[INSTRUCTIONS TO FOLLOW]
Copy the data below exactly. Any pictures in it should be omitted.

------ SUPPLIED DATA

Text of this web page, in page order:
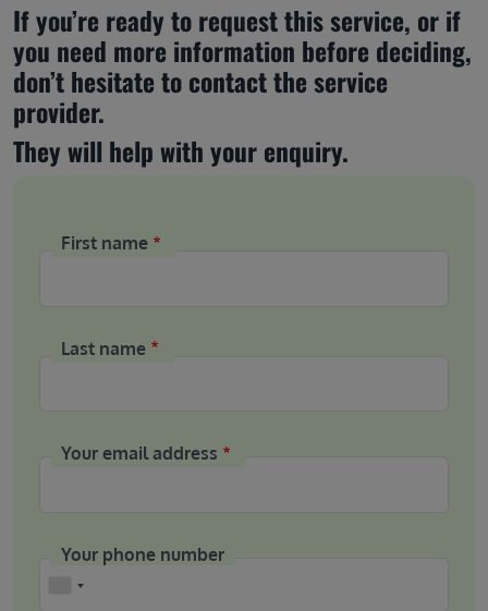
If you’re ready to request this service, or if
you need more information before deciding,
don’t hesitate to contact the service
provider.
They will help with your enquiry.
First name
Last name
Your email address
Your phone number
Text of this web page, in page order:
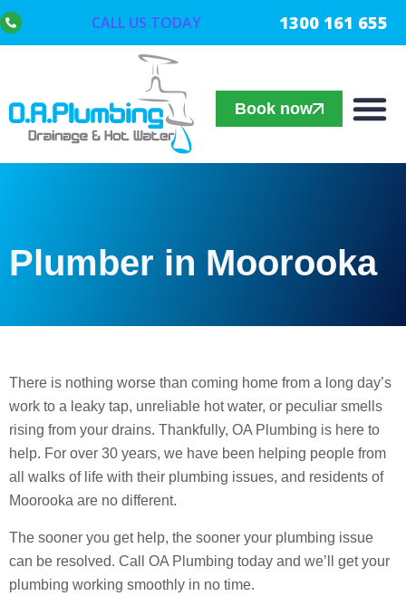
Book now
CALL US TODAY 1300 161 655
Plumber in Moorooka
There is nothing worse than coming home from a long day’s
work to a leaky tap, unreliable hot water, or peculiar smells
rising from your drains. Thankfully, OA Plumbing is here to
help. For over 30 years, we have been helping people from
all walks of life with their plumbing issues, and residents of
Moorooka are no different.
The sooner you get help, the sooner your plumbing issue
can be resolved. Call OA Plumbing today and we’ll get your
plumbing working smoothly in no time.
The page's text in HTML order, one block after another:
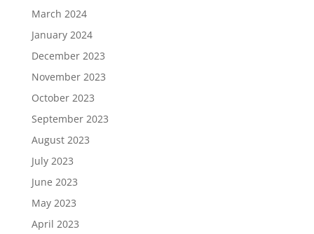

------------

[WORKED SOLUTION]
Text of this web page, in page order:
If you’re ready to request this service, or if
you need more information before deciding,
don’t hesitate to contact the service
provider.
They will help with your enquiry.
First name
Last name
Your email address
Your phone number
Text of this web page, in page order:
Book now
CALL US TODAY 1300 161 655
Plumber in Moorooka
There is nothing worse than coming home from a long day’s
work to a leaky tap, unreliable hot water, or peculiar smells
rising from your drains. Thankfully, OA Plumbing is here to
help. For over 30 years, we have been helping people from
all walks of life with their plumbing issues, and residents of
Moorooka are no different.
The sooner you get help, the sooner your plumbing issue
can be resolved. Call OA Plumbing today and we’ll get your
plumbing working smoothly in no time.
The page's text in HTML order, one block after another:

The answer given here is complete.